Quoted from ACM / Infosys Press Release.
"NEW YORK and BANGALORE, INDIA, April 1, 2014 – ACM (the Association for Computing Machinery) and the Infosys Foundation announced today that David Blei is the recipient of the 2013 ACM-Infosys Foundation Award in the Computing Sciences. He initiated an approach to analyzing large collections of data using innovative statistical methods, known as “topic modeling,” that make it possible to organize and summarize digital archives at a scale that would be impossible by human annotation. His work is scalable to collections of billions of documents. It has inspired new research programs across multiple disciplines, with applications for email archives, natural language processing, information retrieval, computational biology, social networks, and robotics as well as computational social sciences and digital humanities.
The ACM-Infosys Foundation Award recognizes the finest recent innovations by young scientists and system developers in the computing field. An endowment from the Infosys Foundation provides financial support for the $175,000 annual award. ACM will present the ACM˗Infosys Foundation Award at its annual awards banquet on June 21 in San Francisco.
ACM President Vint Cerf said that Blei’s contributions provided a basic framework for an entire generation of researchers to develop statistical modeling approaches. “His topic modeling algorithms go beyond the search and links approach to information retrieval. In an era of explosive data on the Internet, he saw the advantage of discovering the latent themes that underlie documents, and identifying how each document exhibits these themes. In fact, he changed the way machine learning researchers think about modeling text and other objects in the digital realm.”
S. D. Shibulal, CEO and Managing Director, Infosys, said, “The innovative topic modeling method that David Blei has used to analyze data goes to show the capability in executing what was an unthinkable and mammoth task till a few years back. With ever-growing data generation, there is a simultaneous need to archive and interpret this data. Blei’s groundbreaking method has not only made this a simple task but will also help increase productivity significantly.”
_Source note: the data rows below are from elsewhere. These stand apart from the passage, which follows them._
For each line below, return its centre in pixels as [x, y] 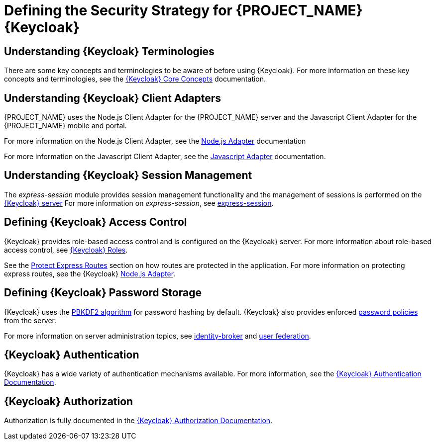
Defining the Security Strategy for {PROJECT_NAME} [183, 10]
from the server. [30, 320]
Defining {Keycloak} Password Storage [103, 293]
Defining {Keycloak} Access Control [96, 222]
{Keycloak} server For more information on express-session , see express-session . [139, 203]
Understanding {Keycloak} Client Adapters [112, 98]
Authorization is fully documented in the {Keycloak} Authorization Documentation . [138, 421]
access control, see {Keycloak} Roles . [66, 250]
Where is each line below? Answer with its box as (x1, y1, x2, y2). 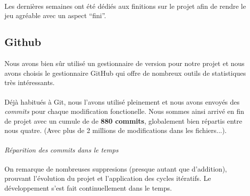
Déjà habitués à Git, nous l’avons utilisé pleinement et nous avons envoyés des (4, 96, 240, 107)
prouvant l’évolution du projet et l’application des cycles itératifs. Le (4, 173, 211, 183)
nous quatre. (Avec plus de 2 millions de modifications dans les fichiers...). (4, 125, 227, 135)
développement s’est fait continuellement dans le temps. (4, 182, 172, 193)
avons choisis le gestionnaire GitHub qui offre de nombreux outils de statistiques (4, 67, 246, 78)
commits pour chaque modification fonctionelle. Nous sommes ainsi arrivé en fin (4, 106, 245, 116)
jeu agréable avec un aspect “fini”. (4, 10, 106, 21)
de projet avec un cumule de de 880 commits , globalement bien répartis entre (4, 115, 242, 126)
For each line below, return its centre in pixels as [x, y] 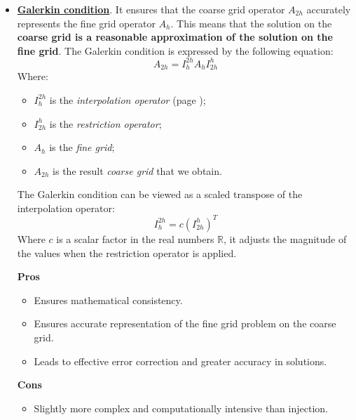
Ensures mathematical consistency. [108, 300]
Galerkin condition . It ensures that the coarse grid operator [151, 9]
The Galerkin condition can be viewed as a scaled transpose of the [160, 194]
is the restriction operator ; [105, 123]
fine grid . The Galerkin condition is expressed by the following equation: [175, 50]
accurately [329, 9]
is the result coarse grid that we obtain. [137, 170]
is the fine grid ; [82, 147]
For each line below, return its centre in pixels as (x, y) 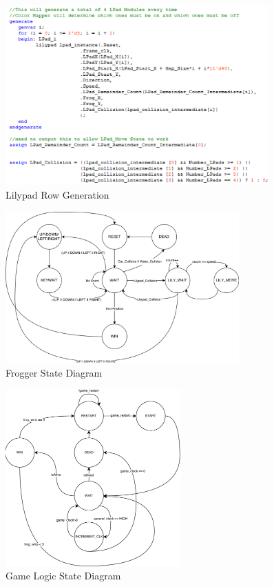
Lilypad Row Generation (57, 195)
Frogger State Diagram (54, 372)
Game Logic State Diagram (63, 576)
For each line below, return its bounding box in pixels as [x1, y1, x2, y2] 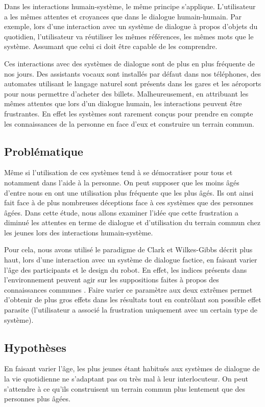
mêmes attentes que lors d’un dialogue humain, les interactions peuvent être [4, 98, 242, 109]
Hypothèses [4, 339, 66, 355]
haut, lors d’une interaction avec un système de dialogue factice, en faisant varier [4, 254, 257, 265]
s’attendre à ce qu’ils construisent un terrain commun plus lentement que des [4, 383, 245, 394]
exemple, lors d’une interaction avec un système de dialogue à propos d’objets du [4, 21, 258, 32]
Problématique [4, 143, 83, 159]
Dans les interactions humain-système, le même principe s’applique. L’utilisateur [4, 1, 256, 11]
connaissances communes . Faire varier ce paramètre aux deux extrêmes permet [4, 284, 253, 295]
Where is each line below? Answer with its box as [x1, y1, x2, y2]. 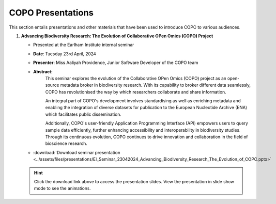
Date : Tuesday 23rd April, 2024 [33, 51, 96, 57]
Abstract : [33, 68, 53, 75]
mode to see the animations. [34, 186, 91, 191]
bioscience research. [45, 141, 87, 146]
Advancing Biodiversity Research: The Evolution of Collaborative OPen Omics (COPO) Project [21, 33, 213, 39]
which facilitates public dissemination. [45, 111, 122, 117]
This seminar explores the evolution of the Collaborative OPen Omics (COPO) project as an [45, 75, 227, 81]
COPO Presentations [9, 7, 94, 18]

Blei led the research that resulted in the simplest topic model, known as LDA (Latent Dirichlet Allocation). This statistical model provides a powerful tool for discovering and exploiting the hidden “topics” or semantic themes in the data. It is scalable to collections of billions of documents with thousands of themes, and applies equally well to images and biological sequences. Blei’s approach is based on a Bayesian framework (a mathematical method based on probability) that exploits hidden variables to draw out the latent thematic structure in the data. LDA has been characterized as the single most important method for analyzing large collections of data. He continues to expand the scope of topic modeling with powerful methods for simultaneously analyzing documents and user behavior.
In a landmark 2003 paper detailing the development of LDA, Blei and his co-authors Michael Jordan and Andrew Ng laid out their method for discovering patterns of word use and connection documents that exhibit similar patterns. The paper, Latent Dirichlet Allocation, has been frequently cited by the growing population of researchers in the topic modeling area."